How does property get divided in divorce?

On Behalf of | Jan 31, 2023 | Estate Planning |

Assets are a major point of contention in many different divorce scenarios. This is why it is important to understand from the start how property and assets end up divided in divorce.

Most states will divide them equitably or equally, and it is possible to determine what goes where via mediation, too.

Community and separate properties

The Business Professor discusses the divisions of assets that occur during divorce. First: understand the two main categories that assets fall into during divorce. These are community and separate properties.

Community properties often include the assets that both spouses share. This may include properties with both of their names signed, properties that they bought with shared income, or properties bought with the use of a joint bank account.

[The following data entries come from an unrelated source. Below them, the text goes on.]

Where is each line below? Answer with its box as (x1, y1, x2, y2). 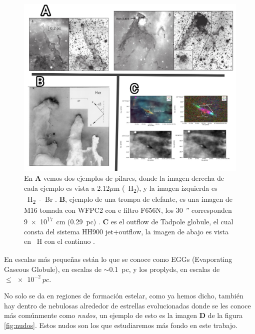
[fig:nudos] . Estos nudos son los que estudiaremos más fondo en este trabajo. (4, 319, 237, 330)
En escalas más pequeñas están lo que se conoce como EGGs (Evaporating (4, 254, 232, 264)
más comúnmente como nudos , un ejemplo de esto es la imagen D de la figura (4, 310, 242, 320)
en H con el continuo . (24, 236, 95, 246)
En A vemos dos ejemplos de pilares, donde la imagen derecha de (24, 172, 224, 183)
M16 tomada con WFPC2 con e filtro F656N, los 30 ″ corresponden (24, 204, 232, 215)
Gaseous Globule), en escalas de (4, 263, 101, 274)
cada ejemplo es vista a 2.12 (24, 182, 110, 193)
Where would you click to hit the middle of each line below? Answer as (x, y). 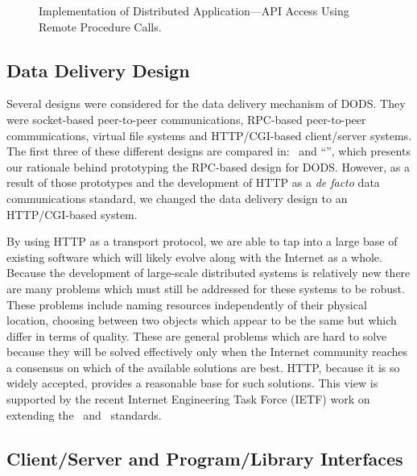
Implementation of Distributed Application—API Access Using (194, 10)
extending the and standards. (84, 414)
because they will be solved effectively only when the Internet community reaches (207, 352)
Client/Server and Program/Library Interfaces (205, 458)
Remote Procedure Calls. (100, 26)
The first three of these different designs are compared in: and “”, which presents (208, 151)
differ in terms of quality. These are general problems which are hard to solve (197, 335)
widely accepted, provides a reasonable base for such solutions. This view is (192, 383)
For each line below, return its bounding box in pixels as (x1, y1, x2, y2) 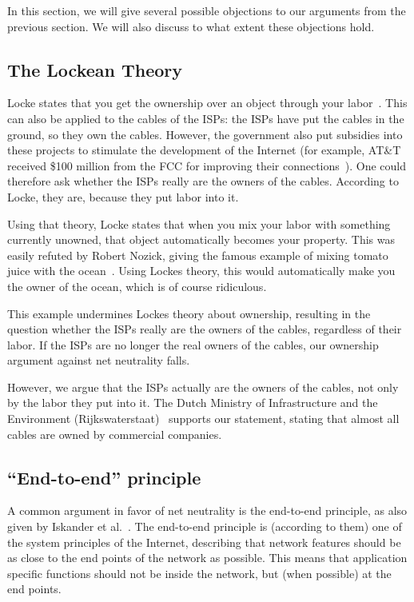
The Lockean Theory (7, 57, 183, 82)
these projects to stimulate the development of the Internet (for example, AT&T (7, 142, 401, 158)
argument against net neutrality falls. (7, 352, 190, 369)
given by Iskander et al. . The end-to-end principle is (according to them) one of (7, 518, 402, 535)
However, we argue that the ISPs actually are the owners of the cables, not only (7, 378, 399, 395)
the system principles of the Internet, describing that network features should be (7, 533, 401, 550)
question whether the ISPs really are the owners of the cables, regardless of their (7, 321, 402, 337)
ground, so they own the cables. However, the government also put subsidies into (7, 126, 403, 142)
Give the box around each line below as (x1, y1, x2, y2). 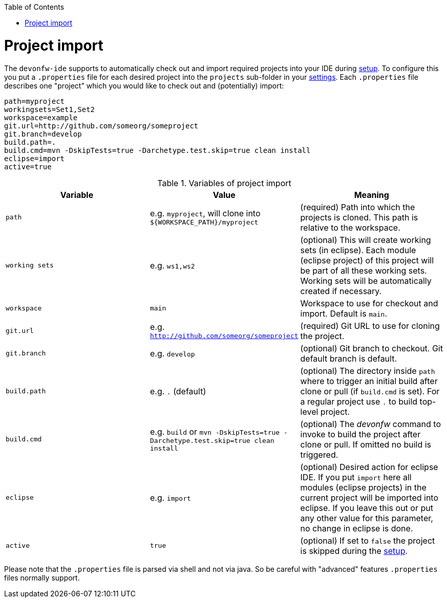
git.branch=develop (4, 129, 82, 138)
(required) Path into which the (300, 202, 415, 212)
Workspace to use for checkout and (300, 298, 438, 308)
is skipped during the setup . (300, 545, 408, 556)
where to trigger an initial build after (300, 375, 438, 386)
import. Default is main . (300, 308, 388, 319)
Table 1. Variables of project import (157, 177, 291, 188)
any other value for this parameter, (300, 512, 433, 523)
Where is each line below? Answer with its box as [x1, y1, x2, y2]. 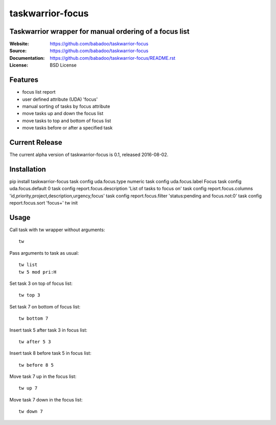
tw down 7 [18, 409, 43, 414]
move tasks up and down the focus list [22, 110, 104, 117]
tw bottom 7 [18, 316, 49, 322]
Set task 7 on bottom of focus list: [9, 303, 81, 309]
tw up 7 [18, 385, 38, 391]
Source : [9, 48, 27, 54]
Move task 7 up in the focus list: [9, 373, 77, 379]
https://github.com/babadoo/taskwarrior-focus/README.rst [50, 55, 176, 61]
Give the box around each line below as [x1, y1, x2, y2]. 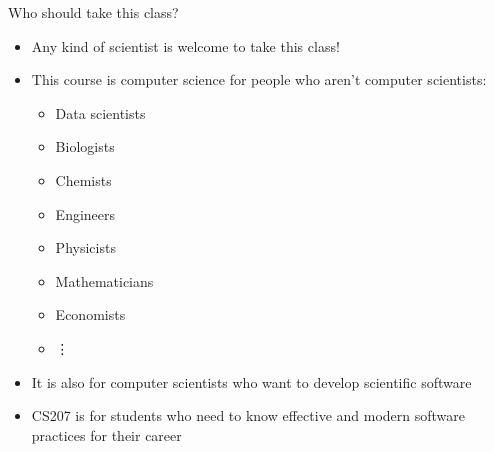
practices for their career [31, 424, 182, 445]
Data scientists [55, 102, 146, 123]
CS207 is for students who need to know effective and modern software [31, 405, 466, 426]
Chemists [55, 169, 112, 190]
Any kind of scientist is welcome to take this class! [31, 35, 340, 56]
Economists [55, 304, 126, 325]
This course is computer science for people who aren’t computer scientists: [31, 69, 487, 90]
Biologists [55, 136, 115, 157]
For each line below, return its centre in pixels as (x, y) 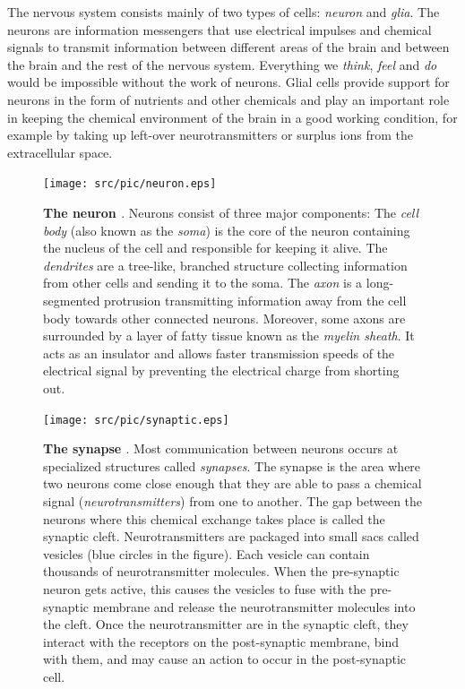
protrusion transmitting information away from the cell (255, 300)
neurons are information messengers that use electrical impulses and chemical (220, 29)
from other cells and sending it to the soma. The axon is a (203, 283)
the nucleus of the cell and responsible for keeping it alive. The (215, 248)
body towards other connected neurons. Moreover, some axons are (224, 318)
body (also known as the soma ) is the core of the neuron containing (227, 230)
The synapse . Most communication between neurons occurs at (221, 448)
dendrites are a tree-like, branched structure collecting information (225, 265)
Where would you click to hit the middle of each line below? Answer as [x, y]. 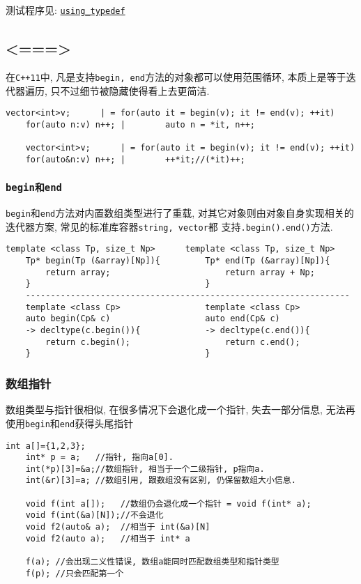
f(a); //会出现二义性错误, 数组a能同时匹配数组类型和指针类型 [152, 562]
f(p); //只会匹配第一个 [75, 573]
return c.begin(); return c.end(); [173, 342]
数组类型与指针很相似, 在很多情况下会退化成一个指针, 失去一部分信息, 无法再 [180, 409]
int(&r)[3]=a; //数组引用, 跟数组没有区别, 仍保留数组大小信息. [161, 481]
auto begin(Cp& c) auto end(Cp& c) [153, 319]
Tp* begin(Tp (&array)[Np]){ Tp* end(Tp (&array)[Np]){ [178, 261]
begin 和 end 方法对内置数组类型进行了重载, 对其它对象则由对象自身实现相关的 [180, 213]
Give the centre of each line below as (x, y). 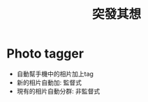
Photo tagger (45, 54)
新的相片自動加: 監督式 (49, 82)
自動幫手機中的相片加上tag (55, 74)
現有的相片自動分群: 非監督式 (58, 91)
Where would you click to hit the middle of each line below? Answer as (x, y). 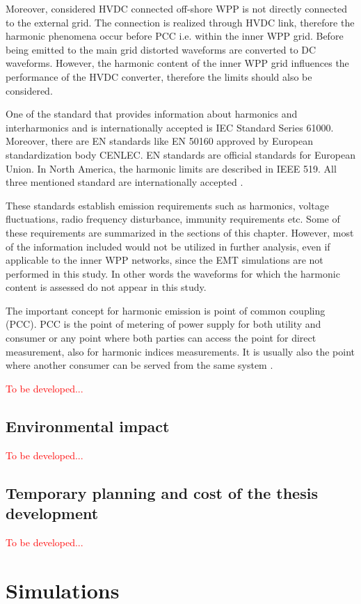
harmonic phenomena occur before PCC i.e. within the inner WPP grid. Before (175, 36)
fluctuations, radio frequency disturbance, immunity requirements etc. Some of (173, 219)
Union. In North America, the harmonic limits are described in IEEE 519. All (171, 168)
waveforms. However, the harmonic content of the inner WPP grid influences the (177, 63)
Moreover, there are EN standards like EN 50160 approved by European (160, 141)
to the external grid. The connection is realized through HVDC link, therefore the (180, 22)
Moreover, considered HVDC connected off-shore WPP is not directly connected (176, 8)
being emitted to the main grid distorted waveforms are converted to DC (161, 49)
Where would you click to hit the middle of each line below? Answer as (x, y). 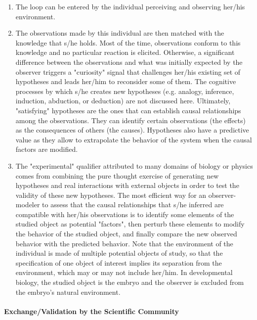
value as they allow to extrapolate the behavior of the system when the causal (134, 139)
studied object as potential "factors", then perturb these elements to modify (130, 224)
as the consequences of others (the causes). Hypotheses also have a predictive (132, 130)
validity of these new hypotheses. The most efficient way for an (111, 195)
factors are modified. (47, 149)
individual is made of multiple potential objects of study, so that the (119, 253)
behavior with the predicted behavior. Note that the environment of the (124, 243)
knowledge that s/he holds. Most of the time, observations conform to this (128, 42)
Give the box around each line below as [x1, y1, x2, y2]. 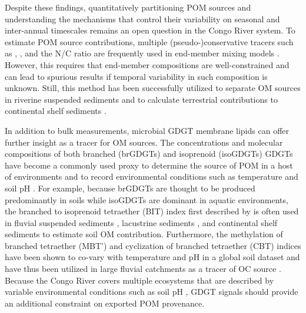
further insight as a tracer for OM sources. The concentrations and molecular [5, 136, 283, 148]
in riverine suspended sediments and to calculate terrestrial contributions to [5, 93, 278, 105]
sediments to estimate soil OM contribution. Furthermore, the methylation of [5, 228, 283, 240]
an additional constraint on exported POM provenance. [5, 297, 205, 309]
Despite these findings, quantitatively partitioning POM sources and [5, 1, 251, 13]
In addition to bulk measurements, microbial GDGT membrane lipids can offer [5, 124, 289, 136]
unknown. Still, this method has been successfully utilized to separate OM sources [5, 82, 301, 94]
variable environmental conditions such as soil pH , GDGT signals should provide [5, 285, 298, 298]

Separate properties, on the other hand, usually do not get divided in divorce. This can include things like assets owned before the marriage, gifts given directly to one person, or inheritance that a person may have received during the marriage.

Changing properties

Some assets may become community property even if they started as separate property, though. For example, any money put into a joint bank account becomes community property. It is important for people to think well about where they want their money to go before depositing it for that reason.

Mediation often serves as a good way for people to negotiate over their community assets and determine who should keep what in a fair way. However, it is important to go into divorce talks understanding that both parties will likely need to do a little compromising to reach a good end goal.